Prompt: Transcribe the records in full; omit images.

Exercise materials:
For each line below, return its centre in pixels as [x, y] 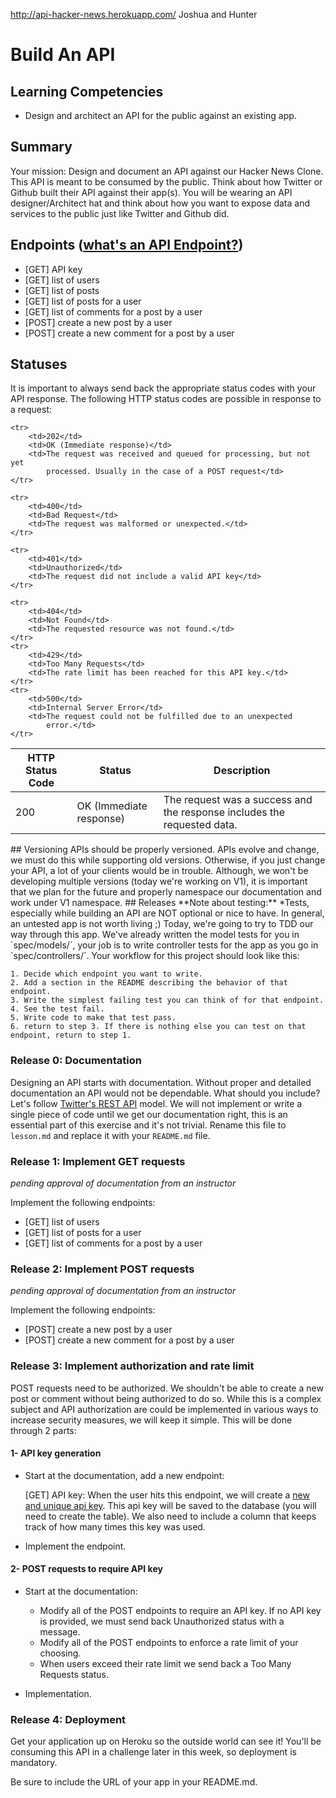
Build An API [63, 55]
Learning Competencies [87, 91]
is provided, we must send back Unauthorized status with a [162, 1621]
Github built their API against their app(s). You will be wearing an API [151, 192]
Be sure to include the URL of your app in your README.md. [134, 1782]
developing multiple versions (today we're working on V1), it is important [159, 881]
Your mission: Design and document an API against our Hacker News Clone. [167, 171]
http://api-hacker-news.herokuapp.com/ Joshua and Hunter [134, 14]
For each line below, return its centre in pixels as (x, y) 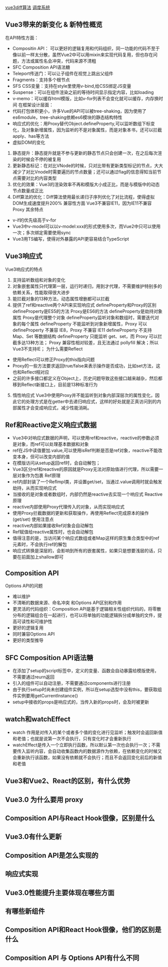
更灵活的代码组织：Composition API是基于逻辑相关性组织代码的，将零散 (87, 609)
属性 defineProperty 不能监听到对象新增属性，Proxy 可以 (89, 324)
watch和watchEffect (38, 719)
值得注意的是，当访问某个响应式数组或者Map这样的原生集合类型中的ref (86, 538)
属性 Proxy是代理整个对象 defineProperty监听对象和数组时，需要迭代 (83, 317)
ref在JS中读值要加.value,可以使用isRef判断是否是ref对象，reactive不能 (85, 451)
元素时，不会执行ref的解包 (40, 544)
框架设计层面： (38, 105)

Solution to this task:
For each line below, return its centre in pixels as [x, y] 
Build An API [63, 55]
Learning Competencies [87, 91]
is provided, we must send back Unauthorized status with a [162, 1621]
Github built their API against their app(s). You will be wearing an API [151, 192]
Be sure to include the URL of your app in your README.md. [134, 1782]
developing multiple versions (today we're working on V1), it is important [159, 881]
Your mission: Design and document an API against our Hacker News Clone. [167, 171]
http://api-hacker-news.herokuapp.com/ Joshua and Hunter [134, 14]
For each line below, return its centre in pixels as (x, y) 
更灵活的代码组织：Composition API是基于逻辑相关性组织代码的，将零散 (87, 609)
属性 defineProperty 不能监听到对象新增属性，Proxy 可以 (89, 324)
watch和watchEffect (38, 719)
值得注意的是，当访问某个响应式数组或者Map这样的原生集合类型中的ref (86, 538)
属性 Proxy是代理整个对象 defineProperty监听对象和数组时，需要迭代 (83, 317)
ref在JS中读值要加.value,可以使用isRef判断是否是ref对象，reactive不能 (85, 451)
元素时，不会执行ref的解包 (40, 544)
框架设计层面： (38, 105)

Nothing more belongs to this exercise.